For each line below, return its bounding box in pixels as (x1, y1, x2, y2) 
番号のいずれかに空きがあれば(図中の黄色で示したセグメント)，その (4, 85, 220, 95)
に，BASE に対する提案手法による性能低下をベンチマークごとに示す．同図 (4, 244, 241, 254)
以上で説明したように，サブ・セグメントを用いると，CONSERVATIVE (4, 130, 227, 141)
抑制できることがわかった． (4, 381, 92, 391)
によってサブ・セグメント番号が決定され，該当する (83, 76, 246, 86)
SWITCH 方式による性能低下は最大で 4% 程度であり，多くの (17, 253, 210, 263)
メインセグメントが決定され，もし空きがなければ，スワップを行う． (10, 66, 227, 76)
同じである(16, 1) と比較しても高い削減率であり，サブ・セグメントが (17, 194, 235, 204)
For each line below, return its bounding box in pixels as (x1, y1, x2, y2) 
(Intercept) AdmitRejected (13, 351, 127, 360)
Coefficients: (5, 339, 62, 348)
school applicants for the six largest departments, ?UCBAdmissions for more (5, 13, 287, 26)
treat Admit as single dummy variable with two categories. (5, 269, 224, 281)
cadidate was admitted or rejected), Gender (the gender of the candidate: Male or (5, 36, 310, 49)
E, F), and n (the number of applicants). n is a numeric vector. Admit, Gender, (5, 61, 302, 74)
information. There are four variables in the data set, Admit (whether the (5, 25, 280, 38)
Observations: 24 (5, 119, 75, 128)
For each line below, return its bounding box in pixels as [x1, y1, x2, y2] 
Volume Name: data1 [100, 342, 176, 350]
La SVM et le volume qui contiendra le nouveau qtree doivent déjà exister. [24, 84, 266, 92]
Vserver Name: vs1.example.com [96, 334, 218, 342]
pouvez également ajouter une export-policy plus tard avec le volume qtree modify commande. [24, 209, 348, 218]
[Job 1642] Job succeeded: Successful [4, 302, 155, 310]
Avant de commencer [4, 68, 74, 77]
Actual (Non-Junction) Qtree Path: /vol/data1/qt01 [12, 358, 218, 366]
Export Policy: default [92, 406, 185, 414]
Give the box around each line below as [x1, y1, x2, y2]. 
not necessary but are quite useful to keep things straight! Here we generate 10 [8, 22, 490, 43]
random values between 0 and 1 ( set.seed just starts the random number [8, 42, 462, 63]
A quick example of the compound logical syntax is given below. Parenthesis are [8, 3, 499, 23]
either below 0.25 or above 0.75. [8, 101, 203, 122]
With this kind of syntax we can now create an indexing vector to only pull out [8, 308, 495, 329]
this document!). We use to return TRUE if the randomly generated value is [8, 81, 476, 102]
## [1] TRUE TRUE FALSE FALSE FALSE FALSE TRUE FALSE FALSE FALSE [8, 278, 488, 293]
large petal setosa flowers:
====================
EXERCISE BRIEF: Every record is to be repeated exactly as written.

TASK ANSWER:
For each line below, return its bounding box in pixels as (x1, y1, x2, y2) 
番号のいずれかに空きがあれば(図中の黄色で示したセグメント)，その (4, 85, 220, 95)
に，BASE に対する提案手法による性能低下をベンチマークごとに示す．同図 (4, 244, 241, 254)
以上で説明したように，サブ・セグメントを用いると，CONSERVATIVE (4, 130, 227, 141)
抑制できることがわかった． (4, 381, 92, 391)
によってサブ・セグメント番号が決定され，該当する (83, 76, 246, 86)
SWITCH 方式による性能低下は最大で 4% 程度であり，多くの (17, 253, 210, 263)
メインセグメントが決定され，もし空きがなければ，スワップを行う． (10, 66, 227, 76)
同じである(16, 1) と比較しても高い削減率であり，サブ・セグメントが (17, 194, 235, 204)
For each line below, return its bounding box in pixels as (x1, y1, x2, y2) 
(Intercept) AdmitRejected (13, 351, 127, 360)
Coefficients: (5, 339, 62, 348)
school applicants for the six largest departments, ?UCBAdmissions for more (5, 13, 287, 26)
treat Admit as single dummy variable with two categories. (5, 269, 224, 281)
cadidate was admitted or rejected), Gender (the gender of the candidate: Male or (5, 36, 310, 49)
E, F), and n (the number of applicants). n is a numeric vector. Admit, Gender, (5, 61, 302, 74)
information. There are four variables in the data set, Admit (whether the (5, 25, 280, 38)
Observations: 24 (5, 119, 75, 128)
For each line below, return its bounding box in pixels as [x1, y1, x2, y2] 
Volume Name: data1 [100, 342, 176, 350]
La SVM et le volume qui contiendra le nouveau qtree doivent déjà exister. [24, 84, 266, 92]
Vserver Name: vs1.example.com [96, 334, 218, 342]
pouvez également ajouter une export-policy plus tard avec le volume qtree modify commande. [24, 209, 348, 218]
[Job 1642] Job succeeded: Successful [4, 302, 155, 310]
Avant de commencer [4, 68, 74, 77]
Actual (Non-Junction) Qtree Path: /vol/data1/qt01 [12, 358, 218, 366]
Export Policy: default [92, 406, 185, 414]
Give the box around each line below as [x1, y1, x2, y2]. 
not necessary but are quite useful to keep things straight! Here we generate 10 [8, 22, 490, 43]
random values between 0 and 1 ( set.seed just starts the random number [8, 42, 462, 63]
A quick example of the compound logical syntax is given below. Parenthesis are [8, 3, 499, 23]
either below 0.25 or above 0.75. [8, 101, 203, 122]
With this kind of syntax we can now create an indexing vector to only pull out [8, 308, 495, 329]
this document!). We use to return TRUE if the randomly generated value is [8, 81, 476, 102]
## [1] TRUE TRUE FALSE FALSE FALSE FALSE TRUE FALSE FALSE FALSE [8, 278, 488, 293]
large petal setosa flowers:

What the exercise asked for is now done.